Whispers on Main Street
- Author: Marie O'Connor
- Language: English
- Genre: Crime fiction
- Publisher: Poolberg
- Publication date: 1 February 2024
- Publication place: Ireland
- ISBN: 9781781996966
- Website: Books Ireland

= Whispers on Main Street =

Work of criminal fiction

Whispers on Main Street is Marie O’Connor’s debut crime fiction novel, published by Poolberg. O’Connor is working on the second book of what she plans as a trilogy.

==Plot==
The book is set in 1961 in Ballantur (a fictional town), to which the character Caitlyn Kennedy – an early Ban Garda (policewoman) – has been posted. The character Nate oversees a mobile grocery service in the area and gossips with the people he visits. His wife's liaison with the local postman is revealed, leading Nate to attack him, only for the postman to then be found dead on the side of the road.

==Reception==
The ’’Irish Independent’’ described ’’Whispers on Main Street’’ as ’pitch perfect’.

==Novelist==

Marie O’Connor was born in a Castlebra in 1974.
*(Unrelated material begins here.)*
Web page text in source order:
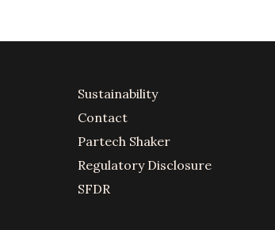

Brought up on a farm near rural Turlough, County Mayo, O’Connor studied digital editing in Munster and then spent nine years (from its foundation in 1998) as an editor for TV3, working on news, breakfast and sport. After this she worked as a window dresser in Dublin and Galway. She retrained as a legal secretary after taking up residence in Galway. O’Connor wrote her first novel when she was nine. Marita Conlon-McKenna and Amanda-Jane Pearce are her favourite writers.